The night lasted only two more hours, but a lifetime was shared. Gary drove her home, walked her to the door and asked if she would like to go out again. Angela said smiled and said yes. Gary walked away beaming inside, and not seeing the disappointment in Angela’s face that he hadn’t even tried to kiss her goodnight.
“What a gentleman.” Thought Angela, but secretly she wanted to know what those lips tasted like. The next few days many hours of phone conversations were kept vigil through the nights. Gary finally made plans for another date. A double date with Sean and his girlfriend. A hockey game.

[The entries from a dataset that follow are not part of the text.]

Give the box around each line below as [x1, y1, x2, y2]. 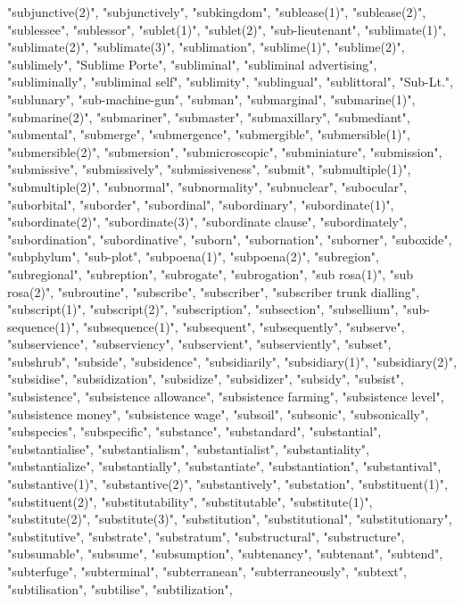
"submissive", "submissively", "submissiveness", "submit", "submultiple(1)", [7, 160, 411, 178]
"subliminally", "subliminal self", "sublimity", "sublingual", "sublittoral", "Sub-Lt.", [7, 72, 453, 91]
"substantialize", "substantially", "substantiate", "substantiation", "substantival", [7, 457, 442, 476]
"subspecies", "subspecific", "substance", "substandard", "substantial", [7, 422, 382, 441]
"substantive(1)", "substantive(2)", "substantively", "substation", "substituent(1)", [7, 475, 448, 493]
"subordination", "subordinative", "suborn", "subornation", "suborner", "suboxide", [7, 229, 452, 248]
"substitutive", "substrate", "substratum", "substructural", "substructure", [7, 526, 405, 545]
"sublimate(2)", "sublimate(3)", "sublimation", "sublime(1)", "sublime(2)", [7, 37, 405, 56]

Sean drove and the four went to the Hartford Whalers game. Sean’s date made the night memorable as she lit a cigarette in the arena and almost got them tossed out. Not for smoking but for starting a fist fight with the guy who ratted her out.
Gary and Angela rolled their eyes together and bonded over a ridiculous outburst.

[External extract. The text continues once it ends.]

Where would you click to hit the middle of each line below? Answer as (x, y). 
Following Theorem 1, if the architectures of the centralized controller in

At the end of the evening, Gary again walked Angela to the door and left without a kiss. The next day, his teammates asked him about this new girl he was seeing. He told them he didn’t know what was going on. He said, “I think she just wants to be friends.”
Sean asked, “Why do you think that? Have you kissed her?”

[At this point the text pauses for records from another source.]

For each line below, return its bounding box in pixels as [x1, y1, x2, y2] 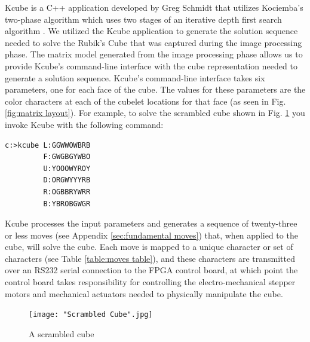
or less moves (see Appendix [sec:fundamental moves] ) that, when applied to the [5, 228, 298, 241]
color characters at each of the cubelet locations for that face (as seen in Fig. [5, 94, 286, 107]
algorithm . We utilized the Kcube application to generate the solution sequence [5, 25, 298, 37]
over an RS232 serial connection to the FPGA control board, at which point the [5, 264, 298, 276]
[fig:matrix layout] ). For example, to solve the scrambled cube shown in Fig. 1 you [5, 106, 305, 119]
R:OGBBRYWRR [43, 187, 91, 196]
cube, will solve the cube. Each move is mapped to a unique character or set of [5, 240, 293, 253]
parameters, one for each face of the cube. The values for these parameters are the [5, 83, 306, 96]
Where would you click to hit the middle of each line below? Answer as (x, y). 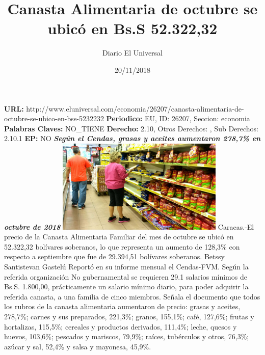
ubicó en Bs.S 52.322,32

Gary shrugged his shoulders and said, “I haven’t had a chance.”
The next day, he went over Angela’s and they studied together, then watched an episode of Seinfeld. At eleven she walked him to the door and he headed to his car feeling like a failure for not having tried to kiss her goodnight. “You are an idiot” he said to himself.
As he inserted his key into his car door to unlock it, he was startled to hear Angela’s voice. “Gary, Gary, wait.” She walked towards him with her pulse racing. “I, I just wanted to say, I had a great time tonight.”
Gary said, “Me too.” Her mind raced at why he wasn’t taking this opportunity to hold her hand or do anything, so she took a leap of faith and leaned in to kiss him.
He kissed her back, and the rest became the reality of today….what he remembers and she remembers.
The first date, the first kiss, the first and only of many adventures they continue to have together…..again and again.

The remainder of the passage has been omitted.